Furthermore, J&J’s ongoing investment in research and development has resulted in significant medical advances. R&D expenses accounted for 16.2% of total sales in Q3, totaling $3.44 billion.

J&J is also working to rapidly expand its MedTech segment, which could be a significant growth driver now that the artificial intelligence market is thriving. In Q3, this segment’s sales grew by 10% year-over-year to $7.5 billion.

Plus, the company has entered the burgeoning robotic surgery market with its Ottava system. The global robotics market is expected to be worth $18.4 billion by 2027. Currently, peer Intuitive Surgical (NASDAQ:ISRG) dominates the robotic surgery space, which will be difficult to challenge. However, I believe JNJ, with its ability to innovate, will be able to establish itself in this market in the coming years. 

The Challenges J&J Faces

Despite its many successes, Johnson & Johnson has faced many challenges. Legal battles, particularly regarding product liability and lawsuits, are nothing new for the company. J&J talcum powder litigation issues have continued to weigh on its stock, which is down 11% year-to-date compared to the S&P 500’s (SPX) gain of about 23%.

Its resilience and commitment to transparently dealing with these issues while upholding its values have been admirable. Despite ongoing challenges, J&J has a robust pipeline of products, plus many more are awaiting regulatory approval. With its focus now solely on its Innovative Medicine and MedTech businesses, the company is expected to keep growing.

Looking ahead, management expects full-year revenue growth of around 7.2% to 7.7%. Adjusted EPS is forecast to rise by 12.7% to 13.3%, respectively, compared to 2022.

J&J is a Dividend King

There is another reason investors have always liked J&J. The company is a Dividend King, having increased its dividends for the last 61 years, implying the stability of its business operations.

Its dividend yield is 3.02%, significantly higher than the sector average of 1.5%. Additionally, its dividend payout ratio of 44.8% ensures that dividend payments are sustainable and still leave room for growth.

Is JNJ a Buy, According to Analysts?

Overall, Wall Street rates JNJ stock as a Moderate Buy. Out of the 14 analysts that cover the stock, seven rate it a Buy, while seven rate it a Hold. The average JNJ stock price target is $177.64, which is 14.7% above current levels.

The Bottom Line on Johnson & Johnson

Healthcare is a defensive industry that will never run out of demand, regardless of the economic situation. With a strong pipeline already in place and more products on the way, J&J is poised for a brighter future, even without its Consumer segment.

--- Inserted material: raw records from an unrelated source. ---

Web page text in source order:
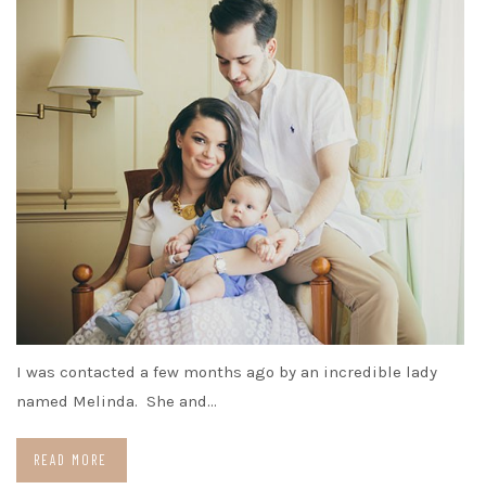
I was contacted a few months ago by an incredible lady
named Melinda. She and…
READ MORE
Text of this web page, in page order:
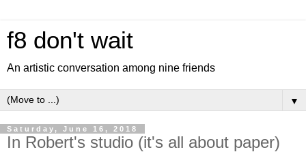
f8 don't wait
An artistic conversation among nine friends
▼
Saturday, June 16, 2018
In Robert's studio (it's all about paper)
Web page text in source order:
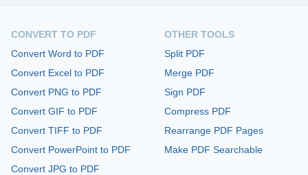
CONVERT TO PDF
Convert Word to PDF
Convert Excel to PDF
Convert PNG to PDF
Convert GIF to PDF
Convert TIFF to PDF
Convert PowerPoint to PDF
Convert JPG to PDF
OTHER TOOLS
Split PDF
Merge PDF
Sign PDF
Compress PDF
Rearrange PDF Pages
Make PDF Searchable
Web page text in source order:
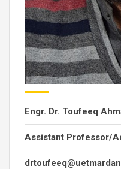
Engr. Dr. Toufeeq
Assistant Professor/
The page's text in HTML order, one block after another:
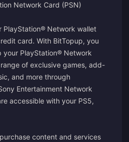
Network Card (PSN)
PlayStation® Network wallet
card. With BitTopup, you
PlayStation® Network
of exclusive games, add-
and more through
Entertainment Network
accessible with your PS5,
content and services
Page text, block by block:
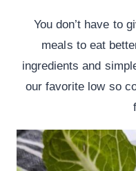
You don’t have to
meals to eat
ingredients and
our favorite low so
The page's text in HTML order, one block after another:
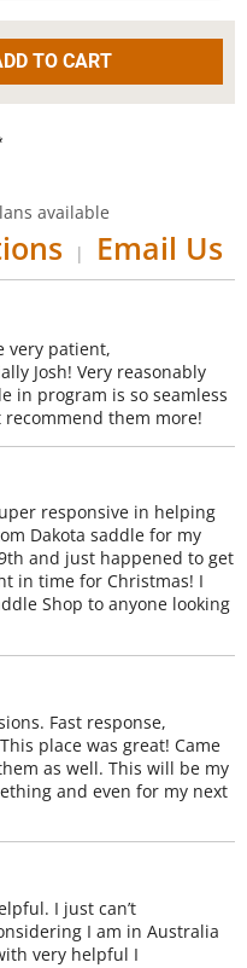
available
| Email Us
very patient,
Josh! Very reasonably
in program is so seamless
recommend them more!
responsive in helping
Dakota saddle for my
and just happened to get
in time for Christmas! I
Shop to anyone looking
Fast response,
place was great! Came
as well. This will be my
and even for my next
I just can’t
I am in Australia
very helpful I
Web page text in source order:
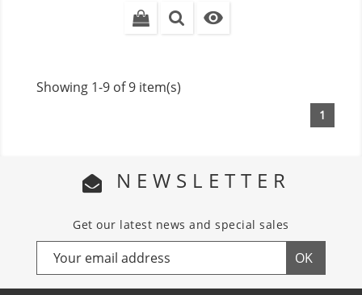

Showing 1-9 of 9 item(s)
1
NEWSLETTER
Get our latest news and special sales
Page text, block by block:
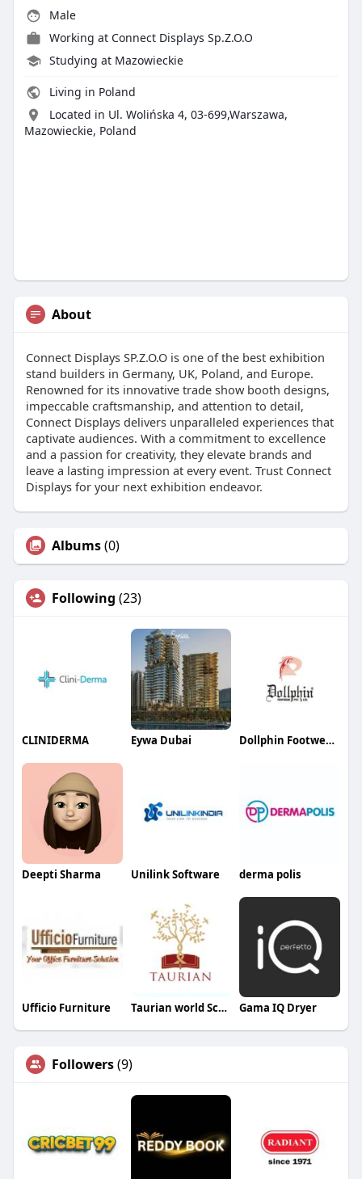
Male
Working at Connect Displays Sp.Z.O.O
Studying at Mazowieckie
Living in Poland
Located in Ul. Wolińska 4, 03-699,Warszawa,
Mazowieckie, Poland
About
Connect Displays SP.Z.O.O is one of the best exhibition
stand builders in Germany, UK, Poland, and Europe.
Renowned for its innovative trade show booth designs,
impeccable craftsmanship, and attention to detail,
Connect Displays delivers unparalleled experiences that
captivate audiences. With a commitment to excellence
and a passion for creativity, they elevate brands and
leave a lasting impression at every event. Trust Connect
Displays for your next exhibition endeavor.
Albums(0)
Following (23)
CLINIDERMA Eywa Dubai Dollphin Footwears
Deepti Sharma Unilink Software derma polis
Ufficio Furniture Taurian world School School Gama IQ Dryer
Followers(9)
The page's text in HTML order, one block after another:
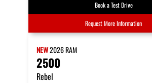
Book a Test Drive
Request More Information
NEW2026RAM
2500
Rebel
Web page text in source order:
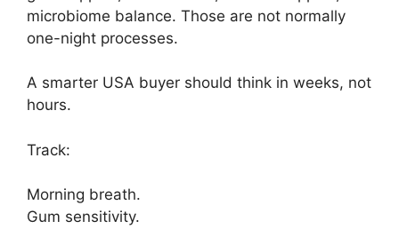
microbiome balance. Those are not normally
one-night processes.
A smarter USA buyer should think in weeks, not
hours.
Track:
Morning breath.
Gum sensitivity.
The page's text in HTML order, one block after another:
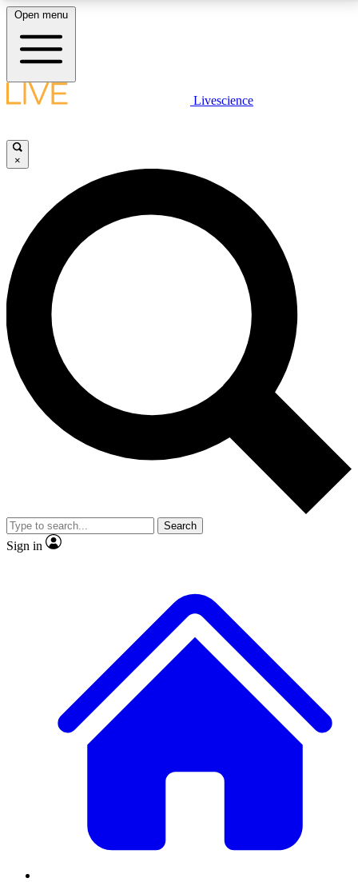
LIVE SCIENCE PLUS
JOIN FREE
LIVE SCIENCE PRO
Unlimited access to our exclusive features, expert analysis and in-depth
interviews, all ad-free
No ads, ever
Exclusive, original
reporting
video
Member-only features
Open menu
Livescience
×
Search
Sign in

Moving forward, J&J aims to further advance healthcare technology, expand its global reach, and contribute to a healthier, more sustainable world. With a legacy built on a century and a half of dedication, Johnson & Johnson’s story is one of resilience, innovation, and an unwavering commitment to return to shareholders. Therefore, I believe this growth and income stock is a smart pick for 2024.